DICOM SR documents can be thought of as consisting of a document header and a document body. The header metadata attribute values are grouped into modules such as "Patient", "General Study" in PS3.3.
The SR Document Content Module contains the attributes for the root content item that includes the coded report title. The content tree (structured content) of the document body is contained in the nested Content Sequence Items of that module. "Container" content items are part of the Content Sequence. They are structural elements of the SR document body structure. Content items are DICOM SR document nodes within the content tree that are connected through "by-value" relationships (at least for Enhanced SR IODs).
Enhanced SR Information Object Definition (IOD) header relevant for TID 2000 as specified in PS3.3. The contents of any module not covered by this transformation guideline will not be included in the generated CDA document.
Table A.3.1-1. DICOM Enhanced SR IOD Modules
|
IE |
Module |
Reference |
Usage |
Covered by this Transformation Guideline |
|---|---|---|---|---|
|
Patient |
Patient |
C.7.1.1 |
M |
Yes |
|
Clinical Trial Subject |
C.7.1.3 |
U |
No |
|
|
Study |
General Study |
C.7.2.1 |
M |
Yes |
|
Patient Study |
C.7.2.2 |
U |
No |
|
|
Clinical Trial Study |
C.7.2.3 |
U |
No |
|
|
Series |
SR Document Series |
C.17.1 |
M |
Yes |
|
Clinical Trial Series |
C.7.3.2 |
U |
No |
|
|
Equipment |
General Equipment |
C.7.5.1 |
M |
Yes |
|
Document |
SR Document General |
C.17.2 |
M |
Yes |
|
SR Document Content |
C.17.3 |
M |
Yes |
|
|
SOP Common |
C.12.1 |
M |
Yes |
DICOM SR Header Modules:
Refer to Section A.6.1 for details.
Patient Module
The patient module specifies the Attributes of the Patient that describe and identify the Patient who is the subject of a diagnostic Study. This Module contains Attributes of the patient that are needed for diagnostic interpretation of the Image and are common for all studies performed on the patient.
Clinical Trial Subject Module
The Clinical Trial Subject Module contains attributes that identify a Patient as a clinical trial Subject. This Annex does not provide mappings for this module since they are outside the scope of this transformation.
General Study Module
The General Study Module specifies the Attributes that describe and identify the Study performed upon the Patient.
Patient Study Module
The Patient Study Module defines the attributes that provide information about the Patient at the time the Study was performed. This Annex does not provide mappings for the module since they would need to be inserted in the content tree.

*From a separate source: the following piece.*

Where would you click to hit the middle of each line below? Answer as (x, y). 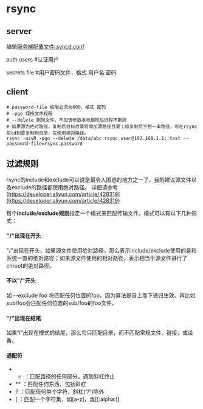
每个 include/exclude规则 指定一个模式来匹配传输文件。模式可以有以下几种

Clinical Trial Study Module
The Clinical Trial Study Module contains attributes that identify a Study in the context of a clinical trial. This Annex does not provide mappings for this module.
SR Document Series Module
The SR Document Series Module defines the Attributes of the SR Document Series. A Series of SR Documents may contain any number of SR Documents.
Clinical Trial Series Module
The Clinical Trial Series Module contains attributes that identify a Series in the context of a clinical trial. This Annex does not provide mappings for this module.
General Equipment Module
The General Equipment Module specifies the Attributes that identify and describe the piece of equipment that produced a Series of Composite Instances.
SR Document General Module
The SR Document General Module defines the general Attributes of an SR Document Instance. These Attributes identify the SR Document and provide context for the entire document.
SOP Common Module
The SOP Common Module defines the Attributes that are required for proper functioning and identification of the associated SOP Instances.
SR Document Content Module
The Attributes in this Module convey the content of an SR Document. It specifies the root content item and the content tree (refer to Figure A.3-1).